___ Given information ___

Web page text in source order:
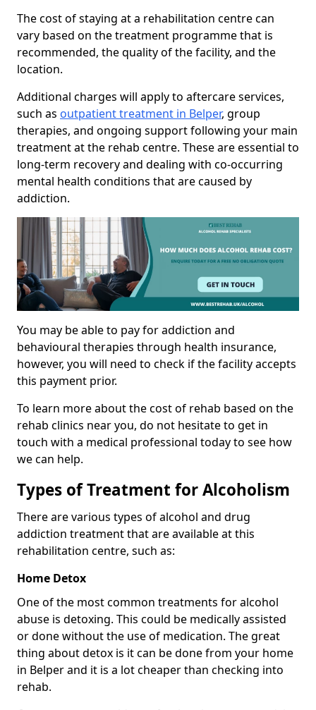
The cost of staying at a rehabilitation centre can
vary based on the treatment programme that is
recommended, the quality of the facility, and the
location.
Additional charges will apply to aftercare services,
such as outpatient treatment in Belper, group
therapies, and ongoing support following your main
treatment at the rehab centre. These are essential to
long-term recovery and dealing with co-occurring
mental health conditions that are caused by
addiction.
You may be able to pay for addiction and
behavioural therapies through health insurance,
however, you will need to check if the facility accepts
this payment prior.
To learn more about the cost of rehab based on the
rehab clinics near you, do not hesitate to get in
touch with a medical professional today to see how
we can help.
Types of Treatment for Alcoholism
There are various types of alcohol and drug
addiction treatment that are available at this
rehabilitation centre, such as:
Home Detox
One of the most common treatments for alcohol
abuse is detoxing. This could be medically assisted
or done without the use of medication. The great
thing about detox is it can be done from your home
in Belper and it is a lot cheaper than checking into
rehab.

___

Exercise directions — All that belongs in your answer is the stretch of entries above from the line with "The cost of staying" through the line with "therapies, and ongoing", printed exactly.

Your response —
The cost of staying at a rehabilitation centre can
vary based on the treatment programme that is
recommended, the quality of the facility, and the
location.
Additional charges will apply to aftercare services,
such as outpatient treatment in Belper, group
therapies, and ongoing support following your main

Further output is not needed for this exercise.